§ ASSIGNMENT: Every record below is to be restated verbatim, though its images are not.

── EXCERPTED RECORDS ──

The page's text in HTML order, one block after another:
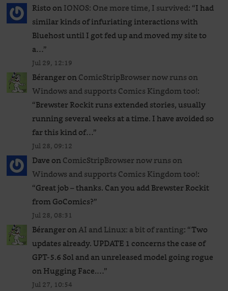
RistoonIONOS: One more time, I survived: “I had
similar kinds of infuriating interactions with
Bluehost until I got fed up and moved my site to
a…”
Jul 29, 12:19
BérangeronComicStripBrowser now runs on
Windows and supports Comics Kingdom too!:
“Brewster Rockit runs extended stories, usually
running several weeks at a time. I have avoided so
far this kind of…”
Jul 28, 09:12
DaveonComicStripBrowser now runs on
Windows and supports Comics Kingdom too!:
“Great job – thanks. Can you add Brewster Rockit
from GoComics?”
Jul 28, 08:31
BérangeronAI and Linux: a bit of ranting: “Two
updates already. UPDATE 1 concerns the case of
GPT‑5.6 Sol and an unreleased ​model going rogue
on Hugging Face.…”
Jul 27, 10:54
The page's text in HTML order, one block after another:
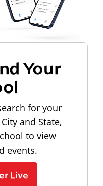
Your
for your
and State,
to view
events.
Live
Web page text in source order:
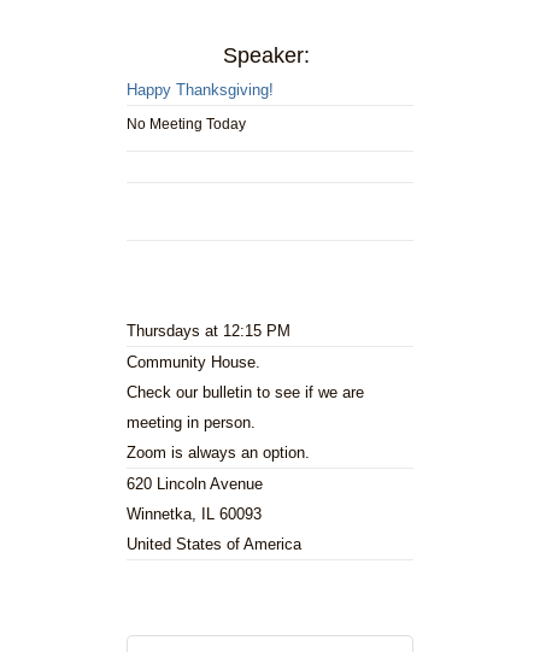
Speaker:
Happy Thanksgiving!
No Meeting Today
Thursdays at 12:15 PM
Community House.
Check our bulletin to see if we are
meeting in person.
Zoom is always an option.
620 Lincoln Avenue
Winnetka, IL 60093
United States of America
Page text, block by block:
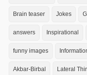
Brain teaser Jokes
answers Inspirational
funny images
Akbar-Birbal Lateral
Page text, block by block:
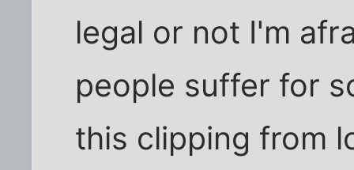
legal or not I'm
people suffer for
this clipping from
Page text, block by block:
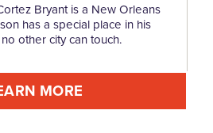
Bryant is a New Orleans
has a special place in his
other city can touch.
MORE
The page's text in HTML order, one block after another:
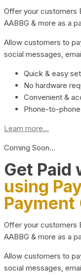
Offer your customers
AABBG & more as a
Allow customers to
social messages,
Quick & easy
No hardware
Convenient &
Phone-to-
Learn more...
Coming Soon…
Get Paid
using
Payment
Offer your customers
AABBG & more as a
Allow customers to
social messages,
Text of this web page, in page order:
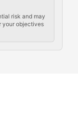
risk and may
your objectives
&
of

───

§ RESPONSE TO THIS EXERCISE:
The page's text in HTML order, one block after another:
RistoonIONOS: One more time, I survived: “I had
similar kinds of infuriating interactions with
Bluehost until I got fed up and moved my site to
a…”
Jul 29, 12:19
BérangeronComicStripBrowser now runs on
Windows and supports Comics Kingdom too!:
“Brewster Rockit runs extended stories, usually
running several weeks at a time. I have avoided so
far this kind of…”
Jul 28, 09:12
DaveonComicStripBrowser now runs on
Windows and supports Comics Kingdom too!:
“Great job – thanks. Can you add Brewster Rockit
from GoComics?”
Jul 28, 08:31
BérangeronAI and Linux: a bit of ranting: “Two
updates already. UPDATE 1 concerns the case of
GPT‑5.6 Sol and an unreleased ​model going rogue
on Hugging Face.…”
Jul 27, 10:54
The page's text in HTML order, one block after another:
Your
for your
and State,
to view
events.
Live
Web page text in source order:
Speaker:
Happy Thanksgiving!
No Meeting Today
Thursdays at 12:15 PM
Community House.
Check our bulletin to see if we are
meeting in person.
Zoom is always an option.
620 Lincoln Avenue
Winnetka, IL 60093
United States of America
Page text, block by block:
Brain teaser Jokes
answers Inspirational
funny images
Akbar-Birbal Lateral
Page text, block by block:
legal or not I'm
people suffer for
this clipping from
Page text, block by block:
Bryant is a New Orleans
has a special place in his
other city can touch.
MORE
The page's text in HTML order, one block after another:
Offer your customers
AABBG & more as a
Allow customers to
social messages,
Quick & easy
No hardware
Convenient &
Phone-to-
Learn more...
Coming Soon…
Get Paid
using
Payment
Offer your customers
AABBG & more as a
Allow customers to
social messages,
Text of this web page, in page order:
risk and may
your objectives
&
of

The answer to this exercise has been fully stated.